如今說死鬼偷情.人決不信.定說是做書的笑話.人的皮肉已無.就有此心.那裏動手.不曾看那佛經.說這天人配合.以目交而成.還生男女.總是情根一動.不在身子有無.就和人做夢交媾一般.不見實事.美而夢遺.同是一理.這是有情無質的.還有人夫婦不投.勉強行事.不舉.豈不是有質無情的.就此想來.有此情不論生死.古來離魂幽會定是有的.
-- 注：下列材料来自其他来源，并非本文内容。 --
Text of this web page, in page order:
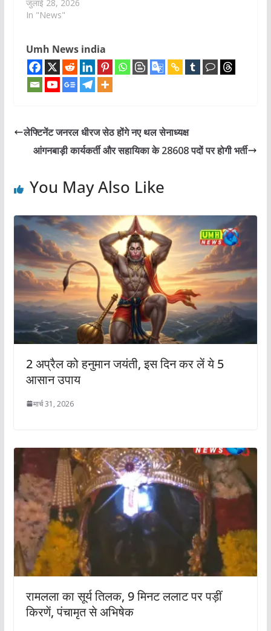
जुलाई 28, 2026
In "News"
Umh News india
लेफ्टिनेंट जनरल धीरज सेठ होंगे नए थल सेनाध्यक्ष
आंगनबाड़ी कार्यकर्ती और सहायिका के 28608 पदों पर होगी भर्ती
You May Also Like
2 अप्रैल को हनुमान जयंती, इस दिन कर लें ये 5
आसान उपाय
मार्च 31, 2026
रामलला का सूर्य तिलक, 9 मिनट ललाट पर पड़ीं
किरणें, पंचामृत से अभिषेक
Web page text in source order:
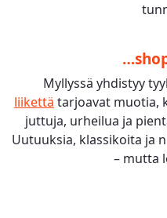
Myllyssä yhdistyy
liikettä tarjoavat muotia,
juttuja, urheilua ja
Uutuuksia, klassikoita ja
– mutta
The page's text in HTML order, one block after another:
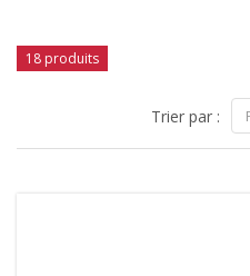
18 produits
Trier par :
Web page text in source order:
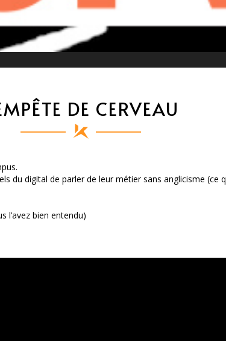
DE CERVEAU
du digital de parler de leur métier sans anglicisme (ce
l’avez bien entendu)
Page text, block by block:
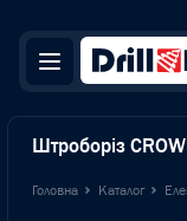
Штроборіз
Головна Каталог
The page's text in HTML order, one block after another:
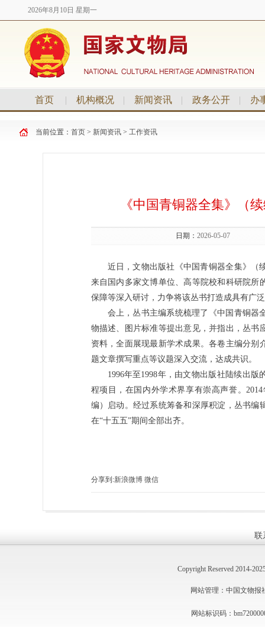
2026年8月10日 星期一
首页 | 机构概况 | 新闻资讯 | 政务公开 | 办
当前位置： 首页 > 新闻资讯 > 工作资讯
《中国青铜器全集》（
日期： 2026-05-07
近日，文物出版社《中国青铜器全集》（
来自国内多家文博单位、高等院校和科研院
保障等深入研讨，力争将该丛书打造成具有广
会上，丛书主编系统梳理了《中国青铜器
物描述、图片标准等提出意见，并指出，丛书
资料，全面展现最新学术成果。各卷主编分
题文章撰写重点等议题深入交流，达成共识。
1996年至1998年，由文物出版社陆续出
程项目，在国内外学术界享有崇高声誉。
编）启动。经过系统筹备和深厚积淀，丛书
在“十五五”期间全部出齐。
分享到:新浪微博 微信
联
Copyright Reserved 2014-
网站管理：中国文物报
网站标识码：
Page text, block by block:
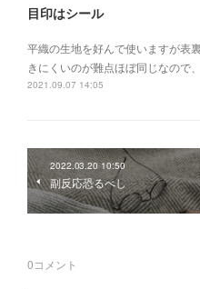
目印はシール
平織の生地を好んで使いますが表
きにくいのが難点ほぼ同じなので
2021.09.07 14:05
2022.03.20 10:50
副反応恐るべし
0コメント
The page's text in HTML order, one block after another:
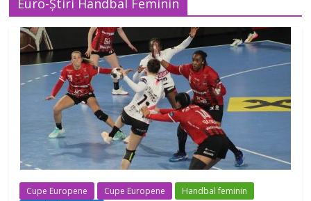
Euro-Știri Handbal Feminin
Cupe Europene Cupe Europene
Handbal feminin
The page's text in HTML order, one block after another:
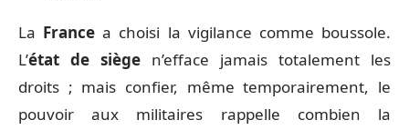
La France a choisi la vigilance comme boussole.
L’état de siège n’efface jamais totalement les
droits ; mais confier, même temporairement, le
pouvoir aux militaires rappelle combien la
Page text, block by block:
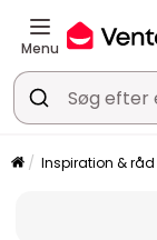
Menu
Inspiration & råd
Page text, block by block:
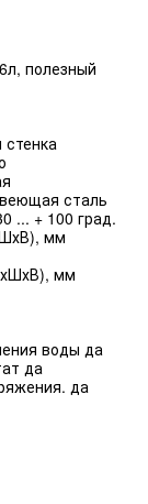
полезный
сталь
... + 100 град.
мм
мм
воды да
да
да
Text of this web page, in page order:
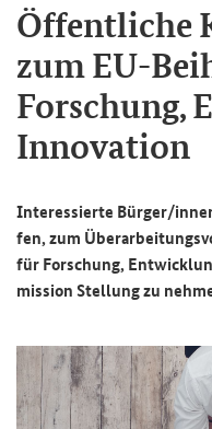
Öf­fent­li­che
zum EU-​
For­schung,
In­no­va­ti­on
In­ter­es­sier­te Bür­ger/
fen, zum
für For­schung,
mis­si­on Stel­lung zu
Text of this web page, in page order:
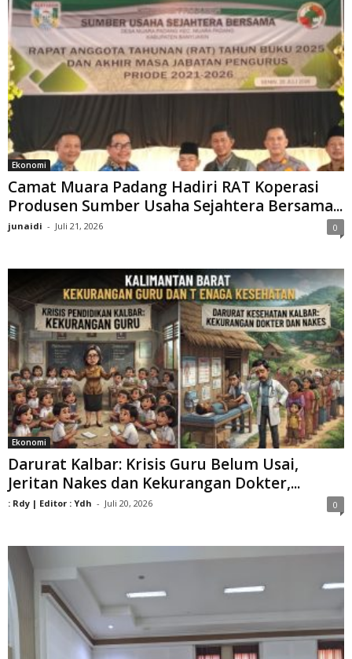
Ekonomi
Camat Muara Padang Hadiri RAT Koperasi
Produsen Sumber Usaha Sejahtera Bersama...
junaidi - Juli 21, 2026 0
Ekonomi
Darurat Kalbar: Krisis Guru Belum Usai,
Jeritan Nakes dan Kekurangan Dokter,...
: Rdy | Editor : Ydh - Juli 20, 2026 0
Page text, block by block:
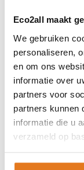
Eco2all maakt
We gebruiken
personaliseren,
en om ons
informatie over
partners voor
partners kunnen
informatie die u
verzameld op
April 2022
Februari 2022
Januari 2022
November 2021
September
Juli 2021
Juni 2021
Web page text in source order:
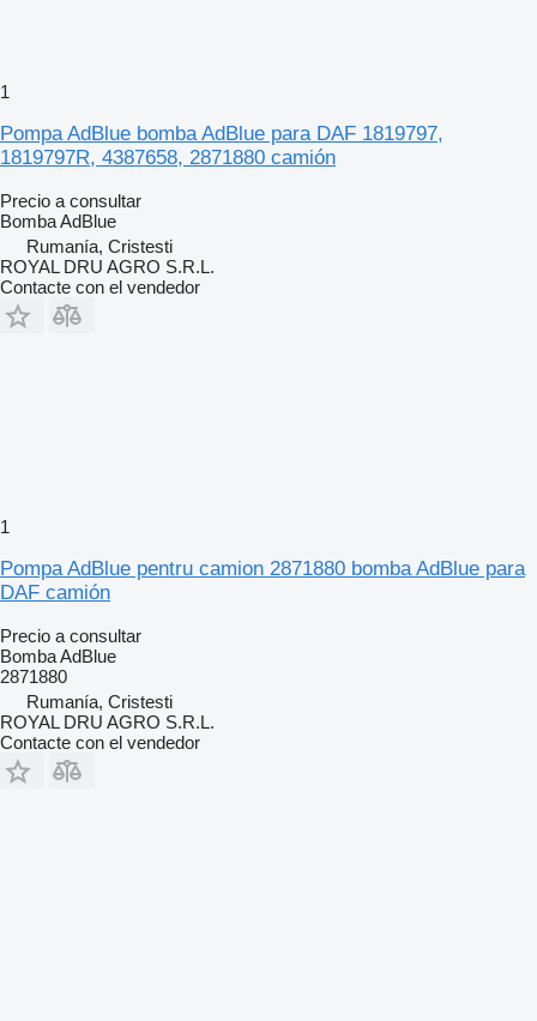
1
Pompa AdBlue bomba AdBlue para DAF 1819797,
1819797R, 4387658, 2871880 camión
Precio a consultar
Bomba AdBlue
Rumanía, Cristesti
ROYAL DRU AGRO S.R.L.
Contacte con el vendedor
1
Pompa AdBlue pentru camion 2871880 bomba AdBlue para
DAF camión
Precio a consultar
Bomba AdBlue
2871880
Rumanía, Cristesti
ROYAL DRU AGRO S.R.L.
Contacte con el vendedor
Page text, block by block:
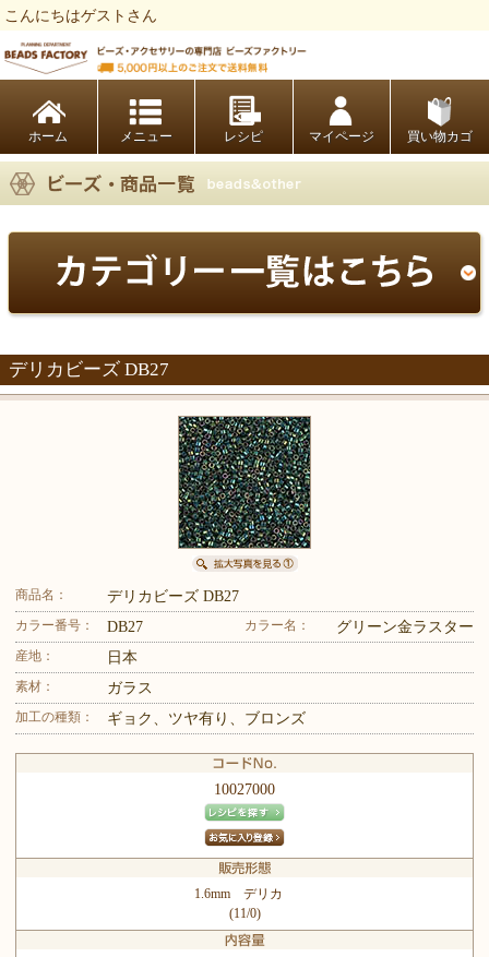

卻說金蓮那日央及獄卒道:『殺命司我有個兄弟姓陳.替我問問.』不消一日.見陳經濟在司前賭錢.是山東語音.就問着了.回了金蓮.他就哥長哥短.哄的個獄鬼隨身轉.

那日取出半幅羅裙.剪成兩段.寫詩一首寄與經濟:

樓上鴛鴦曾並宿.枝頭蝴蝶各分飛.

那知三美黃泉路.死別生離一處歸.

下寫:『難妾潘氏.龐氏灑淚書.』送與春梅看了.春梅道:『娘這羅是那裏的.』金蓮笑道:『姐姐你忘了.這是我初死了.你在我墳上燒的.你就不記得了.』央及獄卒.拜了又拜.千叮萬謝.托他送去.那獄卒是個二搭六變的.也就笑着去了.

原來這枉死城大有五百餘裏.各司甚多.其神不一.又有牛頭馬面守把各門.如何出得來.若是同一司還相見的.

獄卒到殺命司.見十三省司官.各省一條大街.知經濟在那一個房裏.正自彷徨.即有獄卒來問.這獄卒說是探親的.也就過去了.卻好經濟出來取刀瘡藥.撞見他.悄悄捏了一把.拉到無人處.將情詩遞與他看了.那經濟淫心不改.才知道有美隔牆窺宋玉.無門擲果寄潘郎.一面借了二百文紙錢謝了獄卒.尋了筆紙.不知寫了些甚麼在後面.交獄卒去了不題.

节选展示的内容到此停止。